[Excerpts from a dataset]
┄┄┄┄┄┄┄┄┄┄┄┄┄┄┄┄┄┄┄┄

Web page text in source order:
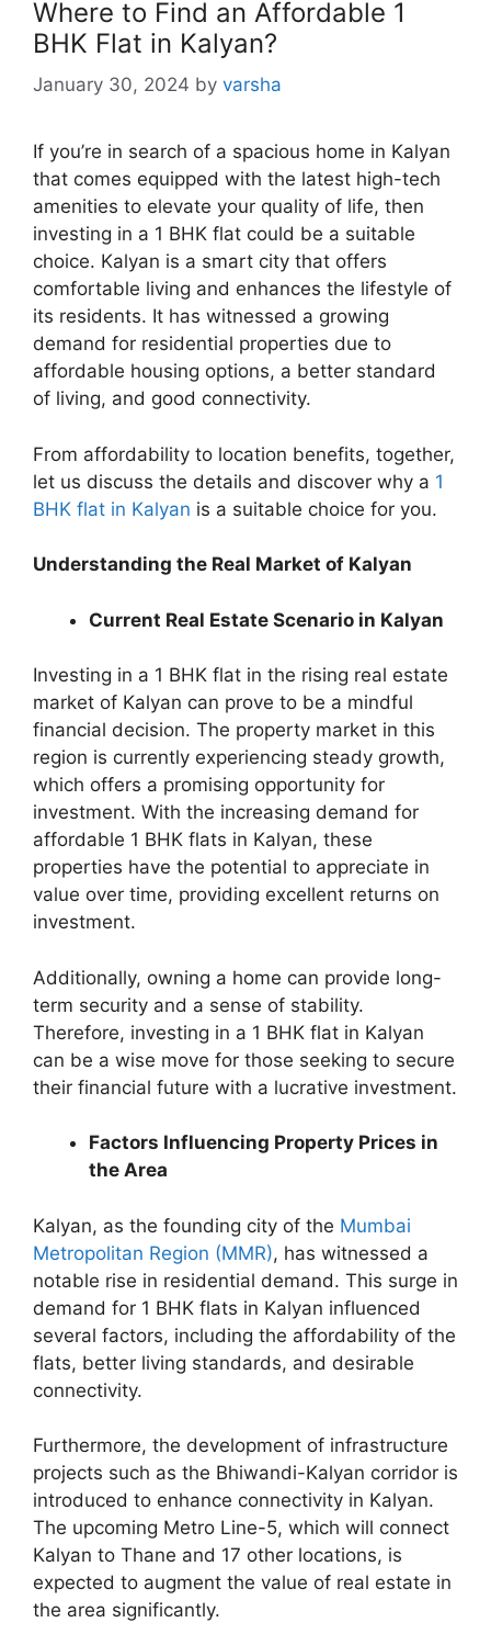
Where to Find an Affordable 1
BHK Flat in Kalyan?
January 30, 2024 by varsha
If you’re in search of a spacious home in Kalyan
that comes equipped with the latest high-tech
amenities to elevate your quality of life, then
investing in a 1 BHK flat could be a suitable
choice. Kalyan is a smart city that offers
comfortable living and enhances the lifestyle of
its residents. It has witnessed a growing
demand for residential properties due to
affordable housing options, a better standard
of living, and good connectivity.
From affordability to location benefits, together,
let us discuss the details and discover why a 1
BHK flat in Kalyan is a suitable choice for you.
Understanding the Real Market of Kalyan
Current Real Estate Scenario in Kalyan
Investing in a 1 BHK flat in the rising real estate
market of Kalyan can prove to be a mindful
financial decision. The property market in this
region is currently experiencing steady growth,
which offers a promising opportunity for
investment. With the increasing demand for
affordable 1 BHK flats in Kalyan, these
properties have the potential to appreciate in
value over time, providing excellent returns on
investment.
Additionally, owning a home can provide long-
term security and a sense of stability.
Therefore, investing in a 1 BHK flat in Kalyan
can be a wise move for those seeking to secure
their financial future with a lucrative investment.
Factors Influencing Property Prices in
the Area
Kalyan, as the founding city of the Mumbai
Metropolitan Region (MMR), has witnessed a
notable rise in residential demand. This surge in
demand for 1 BHK flats in Kalyan influenced
several factors, including the affordability of the
flats, better living standards, and desirable
connectivity.
Furthermore, the development of infrastructure
projects such as the Bhiwandi-Kalyan corridor is
introduced to enhance connectivity in Kalyan.
The upcoming Metro Line-5, which will connect
Kalyan to Thane and 17 other locations, is
expected to augment the value of real estate in
the area significantly.
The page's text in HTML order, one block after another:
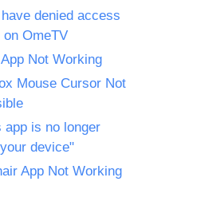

┄┄┄┄┄┄┄┄┄┄┄┄┄┄┄┄┄┄┄┄

What to do: All that is wanted is an exact copy of the lines above from the one with "affordable housing options, a better standard" through the one with "Investing in a 1 BHK flat in the", with both ends included.

Response box:
affordable housing options, a better standard
of living, and good connectivity.
From affordability to location benefits, together,
let us discuss the details and discover why a 1
BHK flat in Kalyan is a suitable choice for you.
Understanding the Real Market of Kalyan
Current Real Estate Scenario in Kalyan
Investing in a 1 BHK flat in the rising real estate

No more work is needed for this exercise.